Statistical content filtering

Statistical filtering was first proposed in 1998 by Mehran Sahami et al., at the AAAI-98 Workshop on Learning for Text Categorization. A statistical filter is a kind of document classification system, and a number of machine learning researchers have turned their attention to the problem. Statistical filtering was popularized by Paul Graham's influential 2002 article A Plan for Spam, which proposed the use of naive Bayes classifiers to predict whether messages are spam or not – based on collections of spam and nonspam ("ham") email submitted by users.

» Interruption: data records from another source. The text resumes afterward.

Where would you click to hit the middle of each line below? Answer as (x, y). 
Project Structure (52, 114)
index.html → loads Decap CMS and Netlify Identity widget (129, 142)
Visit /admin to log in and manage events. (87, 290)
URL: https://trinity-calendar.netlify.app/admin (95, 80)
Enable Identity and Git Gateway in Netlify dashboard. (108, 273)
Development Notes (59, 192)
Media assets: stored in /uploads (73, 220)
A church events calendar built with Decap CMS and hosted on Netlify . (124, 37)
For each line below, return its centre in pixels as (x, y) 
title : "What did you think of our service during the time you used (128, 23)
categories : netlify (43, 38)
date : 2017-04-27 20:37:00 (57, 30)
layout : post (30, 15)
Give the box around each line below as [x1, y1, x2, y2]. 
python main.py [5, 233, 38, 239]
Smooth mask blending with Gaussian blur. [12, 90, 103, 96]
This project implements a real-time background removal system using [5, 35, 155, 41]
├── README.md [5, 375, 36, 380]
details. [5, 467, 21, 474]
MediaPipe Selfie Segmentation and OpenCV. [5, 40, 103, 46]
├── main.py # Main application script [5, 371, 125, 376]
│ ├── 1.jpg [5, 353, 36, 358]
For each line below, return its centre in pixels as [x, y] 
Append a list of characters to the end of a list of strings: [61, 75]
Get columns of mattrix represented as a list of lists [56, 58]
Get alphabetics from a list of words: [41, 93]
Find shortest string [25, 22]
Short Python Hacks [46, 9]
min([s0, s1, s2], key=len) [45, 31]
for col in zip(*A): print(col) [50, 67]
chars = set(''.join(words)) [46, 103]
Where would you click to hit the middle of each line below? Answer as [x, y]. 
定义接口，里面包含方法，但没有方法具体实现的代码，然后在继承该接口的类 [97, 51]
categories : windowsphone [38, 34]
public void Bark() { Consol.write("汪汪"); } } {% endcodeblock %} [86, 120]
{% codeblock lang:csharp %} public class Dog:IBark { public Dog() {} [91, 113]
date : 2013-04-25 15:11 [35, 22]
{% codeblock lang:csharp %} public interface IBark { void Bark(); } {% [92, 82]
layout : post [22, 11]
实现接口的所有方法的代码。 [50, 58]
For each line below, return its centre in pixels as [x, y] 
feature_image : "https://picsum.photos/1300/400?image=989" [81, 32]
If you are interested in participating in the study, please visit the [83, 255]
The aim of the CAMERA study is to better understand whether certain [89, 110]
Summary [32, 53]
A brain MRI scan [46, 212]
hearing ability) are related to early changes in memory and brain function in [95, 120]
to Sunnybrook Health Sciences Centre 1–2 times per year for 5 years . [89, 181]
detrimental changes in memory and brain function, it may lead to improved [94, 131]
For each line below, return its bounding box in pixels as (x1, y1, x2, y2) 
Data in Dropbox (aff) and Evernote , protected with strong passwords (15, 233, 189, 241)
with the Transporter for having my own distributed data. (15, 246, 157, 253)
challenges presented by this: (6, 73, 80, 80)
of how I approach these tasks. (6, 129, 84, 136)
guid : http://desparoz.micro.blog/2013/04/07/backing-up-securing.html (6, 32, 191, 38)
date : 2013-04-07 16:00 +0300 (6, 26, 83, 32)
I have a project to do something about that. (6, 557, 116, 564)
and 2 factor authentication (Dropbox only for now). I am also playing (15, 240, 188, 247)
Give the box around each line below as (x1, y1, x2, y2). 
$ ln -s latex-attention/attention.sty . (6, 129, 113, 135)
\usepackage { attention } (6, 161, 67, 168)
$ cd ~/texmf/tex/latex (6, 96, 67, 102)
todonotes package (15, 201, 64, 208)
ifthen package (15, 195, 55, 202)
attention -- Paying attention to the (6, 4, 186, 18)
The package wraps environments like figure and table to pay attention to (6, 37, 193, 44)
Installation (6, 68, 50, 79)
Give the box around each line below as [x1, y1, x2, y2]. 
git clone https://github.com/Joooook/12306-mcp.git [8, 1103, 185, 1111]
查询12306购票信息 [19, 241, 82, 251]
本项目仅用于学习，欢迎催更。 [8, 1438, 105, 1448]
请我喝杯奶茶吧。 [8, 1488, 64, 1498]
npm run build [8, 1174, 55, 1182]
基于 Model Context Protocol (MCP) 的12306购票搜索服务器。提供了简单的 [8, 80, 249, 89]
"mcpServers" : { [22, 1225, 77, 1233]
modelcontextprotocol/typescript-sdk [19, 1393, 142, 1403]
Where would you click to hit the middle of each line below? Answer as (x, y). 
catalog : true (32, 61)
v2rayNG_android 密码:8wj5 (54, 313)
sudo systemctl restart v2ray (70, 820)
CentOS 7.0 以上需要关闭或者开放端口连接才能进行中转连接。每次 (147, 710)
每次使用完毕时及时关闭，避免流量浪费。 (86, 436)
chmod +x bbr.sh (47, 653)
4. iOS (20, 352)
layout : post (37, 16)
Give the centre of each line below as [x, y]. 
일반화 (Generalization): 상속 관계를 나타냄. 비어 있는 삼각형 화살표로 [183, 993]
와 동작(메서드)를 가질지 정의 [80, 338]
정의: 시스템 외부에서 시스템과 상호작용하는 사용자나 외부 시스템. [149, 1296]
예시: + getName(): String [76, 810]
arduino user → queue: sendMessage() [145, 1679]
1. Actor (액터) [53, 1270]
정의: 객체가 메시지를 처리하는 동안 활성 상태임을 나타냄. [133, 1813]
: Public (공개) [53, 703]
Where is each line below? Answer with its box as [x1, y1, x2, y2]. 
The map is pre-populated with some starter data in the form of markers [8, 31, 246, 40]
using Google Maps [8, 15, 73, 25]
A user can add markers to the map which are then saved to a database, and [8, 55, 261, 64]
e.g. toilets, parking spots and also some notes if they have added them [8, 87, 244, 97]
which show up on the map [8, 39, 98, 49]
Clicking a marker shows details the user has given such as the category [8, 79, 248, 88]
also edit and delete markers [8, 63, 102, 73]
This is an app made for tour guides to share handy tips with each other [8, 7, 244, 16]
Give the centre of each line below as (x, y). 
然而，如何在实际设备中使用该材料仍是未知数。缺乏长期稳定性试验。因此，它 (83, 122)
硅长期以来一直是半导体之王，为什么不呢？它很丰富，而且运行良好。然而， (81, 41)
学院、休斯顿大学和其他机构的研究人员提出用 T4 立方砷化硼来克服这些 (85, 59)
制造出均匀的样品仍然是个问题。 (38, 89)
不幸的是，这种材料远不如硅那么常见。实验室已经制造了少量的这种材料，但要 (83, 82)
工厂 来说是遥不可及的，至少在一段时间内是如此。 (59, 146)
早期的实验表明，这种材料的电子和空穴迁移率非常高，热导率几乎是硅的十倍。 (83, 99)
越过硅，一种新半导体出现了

Statistical filtering, once set up, requires no maintenance per se: instead, users mark messages as spam or nonspam and the filtering software learns from these judgements. Thus, a statistical filter does not reflect the software author's or administrator's biases as to content, but it does reflect the user's biases as to content; a biochemist who is researching Viagra won't have messages containing the word "Viagra" flagged as spam, because "Viagra" will show up often in his or her legitimate messages. Spam emails containing the word "Viagra", however, do get

filtered because of their unique content compared to legitimate messages. A statistical filter can also respond quickly to changes in spam content, without administrative intervention. Statistical filters should also look at message headers thereby considering not just the content but also peculiarities of the transport mechanism of the email. Spammers have attempted to fight statistical filtering by inserting many random but valid "noise" words or sentences into their messages while attempting to hide them from view, making it more likely that the filter will classify the message as neutral. (See Word salad (computer science).) Attempts to hide the noise words include setting them in tiny font or the same colour as the background. However, these noise countermeasures seem to have been largely ineffective. Software programs that implement statistical filtering include Bogofilter, DSPAM, SpamBayes the e-mail programs Mozilla and Mozilla Thunderbird, Mailwasher, and later revisions of SpamAssassin. Another interesting project is CRM114 which hashes phrases and does bayesian classification on the phrases. There is also the free mail filter POPFile which sorts mail in as many categories as you want (family, friends, co-worker, spam, whatever) with bayesian filtering.